Top of Data excerpts
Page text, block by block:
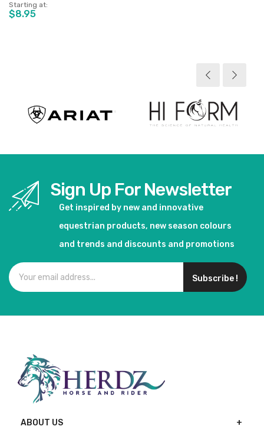
Starting at
$8.95
Sign Up For Newsletter
Get inspired by new and innovative
equestrian products, new season colours
and trends and discounts and promotions
Subscribe !
ABOUT US
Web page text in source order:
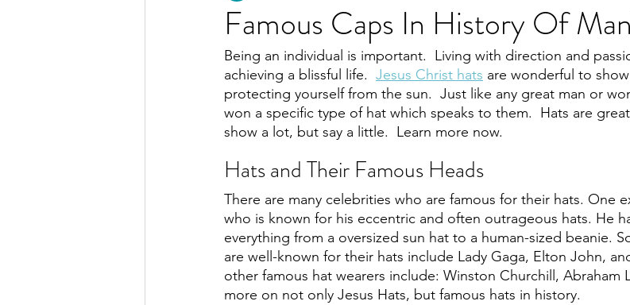
Famous Caps In History Of
Being an individual is important.  Living with direction and
achieving a blissful life. Jesus Christ hats are wonderful to
protecting yourself from the sun.  Just like any great man or
won a specific type of hat which speaks to them.  Hats are
show a lot, but say a little.  Learn more now.
Hats and Their Famous Heads
There are many celebrities who are famous for their hats. One
who is known for his eccentric and often outrageous hats. He
everything from a oversized sun hat to a human-sized beanie.
are well-known for their hats include Lady Gaga, Elton John,
other famous hat wearers include: Winston Churchill, Abraham
more on not only Jesus Hats, but famous hats in history.
Bottom of Data excerpts
Give back each entry exactly as it appears, with no pictures.

Page text, block by block:
Starting at
$8.95
Sign Up For Newsletter
Get inspired by new and innovative
equestrian products, new season colours
and trends and discounts and promotions
Subscribe !
ABOUT US
Web page text in source order:
Famous Caps In History Of
Being an individual is important.  Living with direction and
achieving a blissful life. Jesus Christ hats are wonderful to
protecting yourself from the sun.  Just like any great man or
won a specific type of hat which speaks to them.  Hats are
show a lot, but say a little.  Learn more now.
Hats and Their Famous Heads
There are many celebrities who are famous for their hats. One
who is known for his eccentric and often outrageous hats. He
everything from a oversized sun hat to a human-sized beanie.
are well-known for their hats include Lady Gaga, Elton John,
other famous hat wearers include: Winston Churchill, Abraham
more on not only Jesus Hats, but famous hats in history.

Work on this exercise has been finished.